Sure, the Strokes have always come across as a snide bunch of NYC brats. You wanted to hate the band when it emerged and promptly became the "it" factor of the early 2000s, as if everything had come to this young fivesome far too easily. Listening to the debut "Is This It" made such a position entirely untenable, but hey, this is rock 'n' roll -- one is not expected to be fair and reasonable in one's assessments. Apparently.

So, snotty and kinda punky, yeah. But purposefully manipulative, in a postmodern sense? Who knew the guys had it in them?

With the release of "Angles" this week -- the band's first new effort in five years, and its fourth overall -- the cat is officially out of the bag. The Strokes giddily revel in the employment of false signifiers throughout the album, masking what was surely the true intent of the "Angles" recording sessions -- the creation of a pop masterpiece.

You see, from its gaudy day-glo cover art, through its skittish stop/start rhythms, Roy Thomas Baker circa-1979 drum sounds, and plethora of slick pop hooks, "Angles" sounds and looks like a retro pastiche, or a tribute to the hipper side of those fabulous (so they keep telling us) '80s. What lurks within this Trojan Horse, however, is a record that turns New Wave tenets on their heads, and suggests how artists might acknowledge their influences while simultaneously pushing those influences into completely unexpected, surprising and irreverent positions.

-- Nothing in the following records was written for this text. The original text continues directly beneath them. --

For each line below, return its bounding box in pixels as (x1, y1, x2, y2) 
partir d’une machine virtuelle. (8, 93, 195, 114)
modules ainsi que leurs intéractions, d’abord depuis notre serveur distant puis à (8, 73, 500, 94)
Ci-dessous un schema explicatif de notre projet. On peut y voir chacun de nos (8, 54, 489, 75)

At first blush, you think, "This sounds like the great lost album from the Cars," and you're forgiven for as much. But dig in -- a few thrilling key changes, shifts in meter, left-leaning harmonic and melodic tangents, and lock-step twin guitar figures later, and what you're left with is a vibrant collection of mutilated pop and rock tropes that sound remarkably, jubilantly fresh.

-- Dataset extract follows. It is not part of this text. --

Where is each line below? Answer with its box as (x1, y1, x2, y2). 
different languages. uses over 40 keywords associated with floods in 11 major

Singer Julian Casablancas shared the writing duty in democratic fashion with guitarists Nick Valensi and Albert Hammond Jr., bassist Nikolai Fraiture and drummer Fabrizio Moretti. Wise move. The resulting caldron of collective ideas helped make "Angles" dizzying in its display of invention.

The guitars are brilliant throughout -- picture the astute music-nerd interplay of Television's classic New Wave masterpiece "Marquee Moon" aped by two mind-up players in the first rush of a serious Red Bull & Vodka buzz, and you're past the velvet rope. When Hammond starts to interject a rapid-fire riff recalling Steve Howe's figure at the head of the Yes masterpiece "Heart of the Sunrise" into the chorus of "You're So Right," you'll forget that the Strokes were supposed to be too cool to care about virtuosity. Every tune, in fact, finds its insanely catchy vocal hook matched by equally memorable guitar refrains. It's sick!

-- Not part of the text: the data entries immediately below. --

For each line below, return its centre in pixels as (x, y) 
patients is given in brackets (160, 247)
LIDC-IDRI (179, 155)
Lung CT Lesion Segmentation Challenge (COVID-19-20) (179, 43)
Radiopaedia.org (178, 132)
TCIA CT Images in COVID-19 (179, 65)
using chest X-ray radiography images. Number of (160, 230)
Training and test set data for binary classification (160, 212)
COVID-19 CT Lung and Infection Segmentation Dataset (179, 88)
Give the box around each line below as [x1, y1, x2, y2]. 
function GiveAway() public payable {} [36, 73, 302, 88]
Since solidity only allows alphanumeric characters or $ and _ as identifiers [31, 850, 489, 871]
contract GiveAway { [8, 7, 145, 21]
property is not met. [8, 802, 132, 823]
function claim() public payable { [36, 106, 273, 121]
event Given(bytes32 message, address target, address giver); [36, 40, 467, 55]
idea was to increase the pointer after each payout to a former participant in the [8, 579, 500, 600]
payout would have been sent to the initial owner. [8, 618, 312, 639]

Fans of the "I can hardly be bothered to sound like I'm trying" affectations of the (admittedly awesome) "Is This It" might find themselves screaming "Sell out!," but this begs the question -- sell out to what? The forces clamoring for highly inventive and twisted pop music? Really? I was unaware such forces existed.

Nah. For the Strokes, the fourth time is clearly the charm.

-- Jeff Miers



Michael Colina

Three Cabinets of Wonder

Performed by Michael Andriaccio, guitar, Anastasia Khitruk, violin, the London Symphony Orchestra and Ira Levin, conductor

[Fleur de Son]

3 1/2 stars

Buffalo knows composer Michael Colina from the 2010 JoAnn Falletta International Guitar Concerto Competition. He was a judge, and the Buffalo Philharmonic Orchestra premiered his piece "Mambosa." Colina's music is wide and expansive, like film music. It is programmatic -- sometimes overly so, you could argue, depending on whether you feel, as I do, that music should be able to stand on its own. The violin concerto on this disc pays tribute to Fanny Mendelssohn. "Los Caprichos" are short bursts of music, most under two minutes long, vividly evocative. Many have a bittersweet cinematic feel. "Goyescana," Colina's guitar concerto, is a paean to the painter Goya. The guitar concerto is clearly close to the composer's heart.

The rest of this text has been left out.